The coordinates of the points which trisect the line segments joining the points $P(4,2,-6)$ and $Q(10,-16,6)$, are
Introduction to Three Dimensional Geometry
Solution:
Let the point $R_1$ and $R_2$ trisects the line $P Q$ i.e., $R_1$ divides the line in the ratio $1: 2$.

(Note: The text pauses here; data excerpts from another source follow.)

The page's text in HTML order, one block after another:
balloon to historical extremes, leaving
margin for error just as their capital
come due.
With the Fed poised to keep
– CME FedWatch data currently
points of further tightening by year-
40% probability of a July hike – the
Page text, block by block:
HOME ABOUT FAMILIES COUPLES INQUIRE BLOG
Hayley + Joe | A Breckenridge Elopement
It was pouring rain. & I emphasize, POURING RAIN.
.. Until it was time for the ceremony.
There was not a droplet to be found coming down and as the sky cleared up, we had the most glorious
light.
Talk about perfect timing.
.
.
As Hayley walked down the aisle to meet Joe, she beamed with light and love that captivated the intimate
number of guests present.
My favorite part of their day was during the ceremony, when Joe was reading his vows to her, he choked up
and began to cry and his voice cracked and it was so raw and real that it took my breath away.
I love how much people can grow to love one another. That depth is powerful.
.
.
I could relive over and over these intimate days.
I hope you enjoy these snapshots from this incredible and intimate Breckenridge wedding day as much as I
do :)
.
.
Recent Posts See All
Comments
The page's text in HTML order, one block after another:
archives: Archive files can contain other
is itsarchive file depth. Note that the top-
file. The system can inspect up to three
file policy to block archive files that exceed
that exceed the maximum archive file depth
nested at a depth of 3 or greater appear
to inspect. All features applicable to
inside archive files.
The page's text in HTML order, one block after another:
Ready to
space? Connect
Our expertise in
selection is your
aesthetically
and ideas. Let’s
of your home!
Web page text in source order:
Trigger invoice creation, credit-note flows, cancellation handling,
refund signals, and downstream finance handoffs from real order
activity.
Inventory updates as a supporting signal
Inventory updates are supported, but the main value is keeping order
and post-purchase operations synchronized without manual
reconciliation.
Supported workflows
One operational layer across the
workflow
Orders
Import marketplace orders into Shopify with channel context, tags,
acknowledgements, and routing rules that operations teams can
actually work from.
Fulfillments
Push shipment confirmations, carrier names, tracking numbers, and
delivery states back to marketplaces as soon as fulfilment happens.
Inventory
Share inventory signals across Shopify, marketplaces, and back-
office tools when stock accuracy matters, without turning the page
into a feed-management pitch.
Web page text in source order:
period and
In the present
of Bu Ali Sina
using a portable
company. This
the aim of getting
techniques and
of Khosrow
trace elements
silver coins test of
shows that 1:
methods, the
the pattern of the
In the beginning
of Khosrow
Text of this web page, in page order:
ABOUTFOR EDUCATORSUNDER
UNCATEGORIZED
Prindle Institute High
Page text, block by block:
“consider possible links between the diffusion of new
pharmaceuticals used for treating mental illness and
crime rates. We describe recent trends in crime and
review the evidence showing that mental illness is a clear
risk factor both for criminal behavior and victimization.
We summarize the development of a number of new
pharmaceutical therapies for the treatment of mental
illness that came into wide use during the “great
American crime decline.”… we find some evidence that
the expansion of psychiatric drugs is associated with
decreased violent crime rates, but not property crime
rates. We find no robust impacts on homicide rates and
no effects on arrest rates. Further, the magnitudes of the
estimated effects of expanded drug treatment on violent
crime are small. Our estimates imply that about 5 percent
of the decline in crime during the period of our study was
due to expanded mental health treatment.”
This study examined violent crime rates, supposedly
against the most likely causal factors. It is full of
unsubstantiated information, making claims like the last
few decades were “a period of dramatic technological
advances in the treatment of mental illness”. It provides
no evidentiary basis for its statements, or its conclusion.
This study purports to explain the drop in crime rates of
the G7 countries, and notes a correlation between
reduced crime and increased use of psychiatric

$\Rightarrow R_1 =\left(\frac{1 \times 10+2 \times 4}{1+2}, \frac{1 \times(-16)+2 \times 2}{1+2}, \frac{1 \times 6+2 \times(-6)}{1+2}\right)$
$ =\left(\frac{10+8}{3}, \frac{-16+4}{3}, \frac{6-12}{3}\right)=\left(\frac{18}{3}, \frac{-12}{3}, \frac{-6}{3}\right)$
$ =(6,-4,-2)$
Again, let the point $R_2$ divides $P Q$ internally in the ratio $2: 1$. Then,
$\Rightarrow R_2 =\left(\frac{2 \times 10+1 \times 4}{2+1}, \frac{2 \times(-16)+1 \times 2}{2+1}, \frac{2 \times 6+1 \times(-6)}{1+2}\right) $
$ =\left(\frac{20+4}{3}, \frac{-32+2}{3}, \frac{12-6}{3}\right)=\left(\frac{24}{3}, \frac{-30}{3}, \frac{6}{3}\right) $
$ =(8,-10,2)$
Hence, required points are $(6,-4,-2)$ and $(8,-10,2)$.